**** Source material

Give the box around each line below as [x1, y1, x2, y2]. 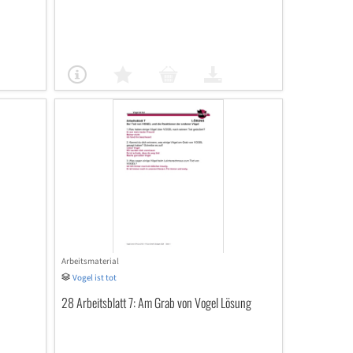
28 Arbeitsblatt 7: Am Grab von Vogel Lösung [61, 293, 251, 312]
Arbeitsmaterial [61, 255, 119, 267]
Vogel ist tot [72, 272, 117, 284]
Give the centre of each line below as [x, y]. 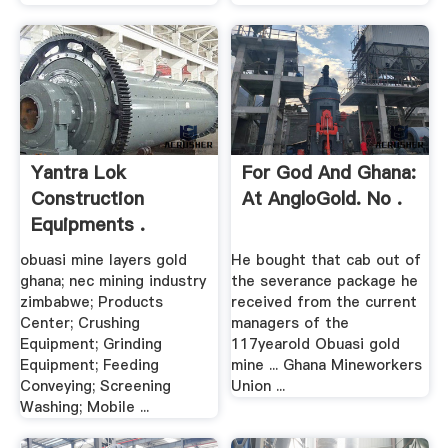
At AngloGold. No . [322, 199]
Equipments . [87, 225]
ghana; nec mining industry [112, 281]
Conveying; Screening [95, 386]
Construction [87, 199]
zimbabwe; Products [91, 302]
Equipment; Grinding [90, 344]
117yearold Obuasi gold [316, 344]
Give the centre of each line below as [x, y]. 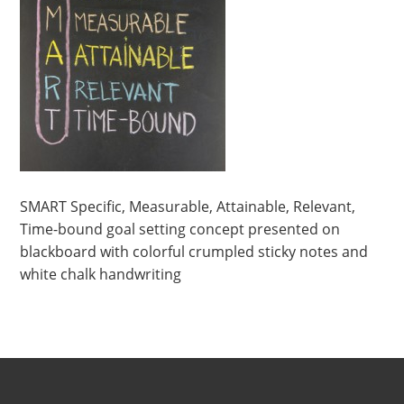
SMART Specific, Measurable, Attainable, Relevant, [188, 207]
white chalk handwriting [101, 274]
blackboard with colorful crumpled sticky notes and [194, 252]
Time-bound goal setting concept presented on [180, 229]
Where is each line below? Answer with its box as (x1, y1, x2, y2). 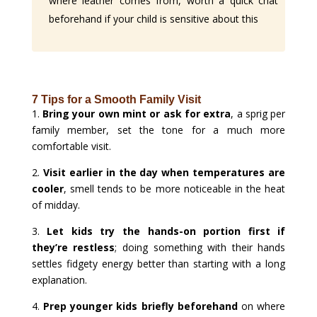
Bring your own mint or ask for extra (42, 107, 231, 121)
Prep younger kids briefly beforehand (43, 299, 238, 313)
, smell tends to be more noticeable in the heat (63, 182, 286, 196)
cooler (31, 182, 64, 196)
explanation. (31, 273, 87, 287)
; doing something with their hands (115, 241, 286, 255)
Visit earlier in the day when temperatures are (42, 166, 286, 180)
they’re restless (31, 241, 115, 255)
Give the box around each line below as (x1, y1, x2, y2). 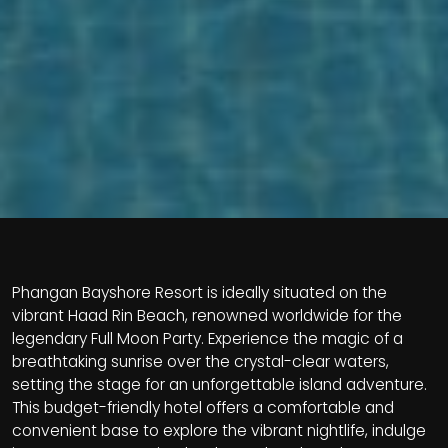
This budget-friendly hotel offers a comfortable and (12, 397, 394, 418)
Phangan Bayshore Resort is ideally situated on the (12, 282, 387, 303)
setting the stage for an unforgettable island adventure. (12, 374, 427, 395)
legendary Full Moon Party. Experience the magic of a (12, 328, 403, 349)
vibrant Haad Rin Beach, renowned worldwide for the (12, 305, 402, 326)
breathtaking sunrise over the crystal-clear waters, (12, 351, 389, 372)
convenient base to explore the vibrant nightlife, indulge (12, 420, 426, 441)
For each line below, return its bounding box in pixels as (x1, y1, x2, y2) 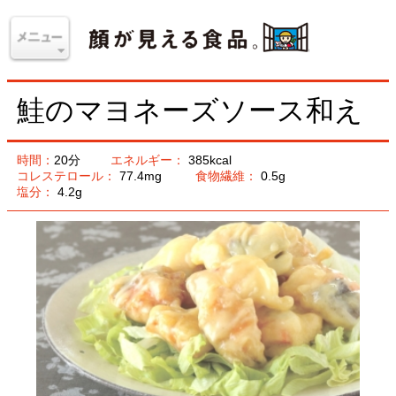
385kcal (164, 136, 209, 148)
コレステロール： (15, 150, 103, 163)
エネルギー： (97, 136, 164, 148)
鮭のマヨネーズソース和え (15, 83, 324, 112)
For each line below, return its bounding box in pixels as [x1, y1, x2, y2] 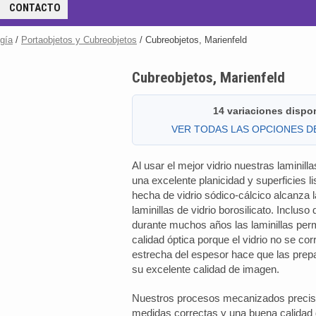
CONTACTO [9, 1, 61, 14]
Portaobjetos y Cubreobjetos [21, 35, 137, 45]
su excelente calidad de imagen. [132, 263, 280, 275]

********
**** Source material

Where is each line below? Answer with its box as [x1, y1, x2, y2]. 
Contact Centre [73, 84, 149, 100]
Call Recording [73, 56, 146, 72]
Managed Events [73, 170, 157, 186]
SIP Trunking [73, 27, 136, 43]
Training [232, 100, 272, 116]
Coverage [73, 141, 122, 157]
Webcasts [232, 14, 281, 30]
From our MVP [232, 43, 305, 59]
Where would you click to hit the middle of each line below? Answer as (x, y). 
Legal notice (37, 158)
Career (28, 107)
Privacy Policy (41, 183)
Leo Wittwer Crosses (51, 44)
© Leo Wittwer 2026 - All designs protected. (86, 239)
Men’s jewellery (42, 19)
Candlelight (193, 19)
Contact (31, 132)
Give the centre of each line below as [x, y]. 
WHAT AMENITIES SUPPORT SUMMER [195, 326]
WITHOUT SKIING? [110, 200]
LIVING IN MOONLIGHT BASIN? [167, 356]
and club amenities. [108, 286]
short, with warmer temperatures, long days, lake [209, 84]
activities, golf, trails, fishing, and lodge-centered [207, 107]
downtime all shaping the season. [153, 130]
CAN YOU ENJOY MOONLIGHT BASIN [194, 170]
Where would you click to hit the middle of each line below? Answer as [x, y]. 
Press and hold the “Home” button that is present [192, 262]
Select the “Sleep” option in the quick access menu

********
**** Source material

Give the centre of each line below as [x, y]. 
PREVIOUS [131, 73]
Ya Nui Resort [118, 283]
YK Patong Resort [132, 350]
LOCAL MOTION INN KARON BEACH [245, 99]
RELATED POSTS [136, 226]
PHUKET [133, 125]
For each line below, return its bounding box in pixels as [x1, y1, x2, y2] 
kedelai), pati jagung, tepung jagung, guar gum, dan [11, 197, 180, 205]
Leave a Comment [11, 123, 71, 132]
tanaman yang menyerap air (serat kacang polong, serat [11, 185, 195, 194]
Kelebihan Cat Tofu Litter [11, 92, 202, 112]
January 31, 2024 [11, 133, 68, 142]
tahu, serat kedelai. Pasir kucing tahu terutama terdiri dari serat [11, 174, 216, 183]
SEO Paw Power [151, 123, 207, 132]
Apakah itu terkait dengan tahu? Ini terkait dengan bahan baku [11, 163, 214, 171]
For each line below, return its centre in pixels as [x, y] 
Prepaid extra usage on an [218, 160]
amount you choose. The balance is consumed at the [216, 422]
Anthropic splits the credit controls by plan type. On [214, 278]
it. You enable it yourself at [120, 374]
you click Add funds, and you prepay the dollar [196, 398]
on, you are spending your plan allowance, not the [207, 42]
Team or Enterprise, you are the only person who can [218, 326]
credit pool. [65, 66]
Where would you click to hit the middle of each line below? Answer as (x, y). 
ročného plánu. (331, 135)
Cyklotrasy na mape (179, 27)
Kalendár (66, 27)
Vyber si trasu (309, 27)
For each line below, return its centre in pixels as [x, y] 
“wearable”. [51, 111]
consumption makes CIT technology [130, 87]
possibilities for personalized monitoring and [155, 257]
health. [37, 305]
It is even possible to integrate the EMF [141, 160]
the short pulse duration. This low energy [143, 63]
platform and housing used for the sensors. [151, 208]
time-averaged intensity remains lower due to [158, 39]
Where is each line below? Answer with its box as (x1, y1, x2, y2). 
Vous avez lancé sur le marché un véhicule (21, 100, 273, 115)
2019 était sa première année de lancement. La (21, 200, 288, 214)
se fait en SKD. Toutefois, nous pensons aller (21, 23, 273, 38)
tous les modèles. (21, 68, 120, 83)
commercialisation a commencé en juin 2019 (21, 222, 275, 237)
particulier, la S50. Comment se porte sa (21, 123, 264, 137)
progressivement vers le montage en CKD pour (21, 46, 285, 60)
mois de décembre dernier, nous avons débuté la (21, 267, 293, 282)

********

#### [Assignment]
Restate word for word the lines of the data above that begin at the line with "Equipment; Grinding [90, 344]" and end at the line with "vibrant Haad Rin", keeping both ends and dropping every picture.

#### [Result of the task]
Equipment; Grinding [90, 344]
117yearold Obuasi gold [316, 344]
Give the centre of each line below as [x, y]. 
SMART Specific, Measurable, Attainable, Relevant, [188, 207]
white chalk handwriting [101, 274]
blackboard with colorful crumpled sticky notes and [194, 252]
Time-bound goal setting concept presented on [180, 229]
Where is each line below? Answer with its box as (x1, y1, x2, y2). 
Bring your own mint or ask for extra (42, 107, 231, 121)
Prep younger kids briefly beforehand (43, 299, 238, 313)
, smell tends to be more noticeable in the heat (63, 182, 286, 196)
cooler (31, 182, 64, 196)
explanation. (31, 273, 87, 287)
; doing something with their hands (115, 241, 286, 255)
Visit earlier in the day when temperatures are (42, 166, 286, 180)
they’re restless (31, 241, 115, 255)
Give the box around each line below as (x1, y1, x2, y2). 
This budget-friendly hotel offers a comfortable and (12, 397, 394, 418)
Phangan Bayshore Resort is ideally situated on the (12, 282, 387, 303)
setting the stage for an unforgettable island adventure. (12, 374, 427, 395)
legendary Full Moon Party. Experience the magic of a (12, 328, 403, 349)
vibrant Haad Rin Beach, renowned worldwide for the (12, 305, 402, 326)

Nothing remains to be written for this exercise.